Jesús Valiente

Personal information
- Full name: Jesús Alberto Valiente Briceño
- Date of birth: 28 August 1974 (age 52)
- Place of birth: Escuque, Venezuela
- Height: 1.76 m (5 ft 9 in)
- Position: Midfielder

Team information
- Current team: Trujillanos (youth coordinator)

Youth career
- Escuque FC
- Trujillanos

Senior career*
- Years: Team / Apps / (Gls)
- 1994–1998: Trujillanos
- 1998–1999: Internacional de Lara
- 2000: Zulianos
- 2001: Caracas
- 2002–2007: Trujillanos
- 2007–2008: Zamora
- 2008–2009: Atlético Trujillo
- 2009–2010: Trujillanos

International career
- 1996–1997: Venezuela / 9 / (0)

Managerial career
- 2012–2013: Trujillanos (youth)
- 2014–2019: Trujillanos (assistant)
- 2016: Trujillanos (interim)
- 2019: Trujillanos
- 2019–2021: Trujillanos (assistant)
- 2021: Trujillanos

= Jesús Valiente =

Venezuelan football manager (born 1974)

Jesús Alberto Valiente Briceño (born 28 August 1974) is a Venezuelan football manager and former player who played as a midfielder.
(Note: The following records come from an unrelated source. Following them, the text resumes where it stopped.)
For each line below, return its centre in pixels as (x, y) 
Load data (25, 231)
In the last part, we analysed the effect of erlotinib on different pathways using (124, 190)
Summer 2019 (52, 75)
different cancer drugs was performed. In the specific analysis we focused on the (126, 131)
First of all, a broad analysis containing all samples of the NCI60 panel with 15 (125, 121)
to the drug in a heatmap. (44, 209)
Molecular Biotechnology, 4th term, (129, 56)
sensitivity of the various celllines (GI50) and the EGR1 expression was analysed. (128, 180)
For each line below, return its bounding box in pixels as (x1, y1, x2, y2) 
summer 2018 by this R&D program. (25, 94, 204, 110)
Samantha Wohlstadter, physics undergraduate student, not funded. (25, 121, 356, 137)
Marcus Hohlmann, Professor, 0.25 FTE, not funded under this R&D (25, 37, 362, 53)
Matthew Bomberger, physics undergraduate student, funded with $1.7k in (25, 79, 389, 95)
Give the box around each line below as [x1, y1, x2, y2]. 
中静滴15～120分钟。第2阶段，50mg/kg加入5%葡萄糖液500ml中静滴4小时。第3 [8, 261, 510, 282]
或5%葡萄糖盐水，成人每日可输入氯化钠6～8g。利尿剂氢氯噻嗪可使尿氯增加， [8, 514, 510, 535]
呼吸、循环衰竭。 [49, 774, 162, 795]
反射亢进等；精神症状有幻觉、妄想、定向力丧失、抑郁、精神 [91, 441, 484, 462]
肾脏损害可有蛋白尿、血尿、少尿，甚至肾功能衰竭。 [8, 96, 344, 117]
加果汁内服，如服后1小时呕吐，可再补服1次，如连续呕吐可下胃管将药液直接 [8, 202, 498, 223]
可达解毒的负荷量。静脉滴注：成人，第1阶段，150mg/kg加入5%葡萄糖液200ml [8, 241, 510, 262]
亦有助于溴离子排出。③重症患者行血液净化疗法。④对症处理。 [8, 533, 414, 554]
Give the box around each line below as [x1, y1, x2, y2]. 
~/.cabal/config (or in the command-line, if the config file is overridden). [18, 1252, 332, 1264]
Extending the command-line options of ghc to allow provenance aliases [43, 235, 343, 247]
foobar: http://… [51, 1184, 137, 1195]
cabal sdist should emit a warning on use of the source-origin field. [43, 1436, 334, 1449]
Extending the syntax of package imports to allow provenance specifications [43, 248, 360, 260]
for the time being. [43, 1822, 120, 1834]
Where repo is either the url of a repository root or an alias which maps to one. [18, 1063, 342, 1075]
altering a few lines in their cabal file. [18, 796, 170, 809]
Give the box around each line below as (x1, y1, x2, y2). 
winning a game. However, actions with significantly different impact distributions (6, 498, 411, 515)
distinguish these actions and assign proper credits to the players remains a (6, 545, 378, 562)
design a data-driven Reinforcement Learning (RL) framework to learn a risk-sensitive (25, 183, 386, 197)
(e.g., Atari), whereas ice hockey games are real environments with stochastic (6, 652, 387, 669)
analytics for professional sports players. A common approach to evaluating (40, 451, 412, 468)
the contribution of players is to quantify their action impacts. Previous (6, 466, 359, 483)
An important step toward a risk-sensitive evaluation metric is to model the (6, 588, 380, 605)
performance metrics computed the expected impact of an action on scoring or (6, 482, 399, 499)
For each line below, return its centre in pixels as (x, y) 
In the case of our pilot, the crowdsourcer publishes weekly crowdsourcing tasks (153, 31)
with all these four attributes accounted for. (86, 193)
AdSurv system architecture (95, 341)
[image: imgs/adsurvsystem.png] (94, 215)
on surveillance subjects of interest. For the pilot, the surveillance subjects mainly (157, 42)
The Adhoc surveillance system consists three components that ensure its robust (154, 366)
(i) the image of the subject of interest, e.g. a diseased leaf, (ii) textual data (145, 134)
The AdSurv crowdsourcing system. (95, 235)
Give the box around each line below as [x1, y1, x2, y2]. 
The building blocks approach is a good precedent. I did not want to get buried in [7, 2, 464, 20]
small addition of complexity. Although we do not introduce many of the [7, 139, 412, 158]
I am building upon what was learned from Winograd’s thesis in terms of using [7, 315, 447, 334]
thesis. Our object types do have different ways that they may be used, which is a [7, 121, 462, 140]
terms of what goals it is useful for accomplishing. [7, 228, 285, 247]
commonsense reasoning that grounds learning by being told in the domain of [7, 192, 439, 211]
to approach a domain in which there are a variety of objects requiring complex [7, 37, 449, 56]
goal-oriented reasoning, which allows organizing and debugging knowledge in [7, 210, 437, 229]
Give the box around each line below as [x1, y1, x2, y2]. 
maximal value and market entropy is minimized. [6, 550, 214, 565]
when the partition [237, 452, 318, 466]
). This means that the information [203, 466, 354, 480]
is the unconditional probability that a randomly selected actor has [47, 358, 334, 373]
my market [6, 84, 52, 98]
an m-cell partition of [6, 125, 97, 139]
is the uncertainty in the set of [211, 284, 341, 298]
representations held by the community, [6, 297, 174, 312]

He is the current coordinator of Trujillanos' youth categories.

== Career ==
During his playing career, Rodríguez notably represented Trujillanos, while also playing for other teams in the country. He also played for the Venezuela national team on nine occasions, and represented the nation in the 1997 Copa América.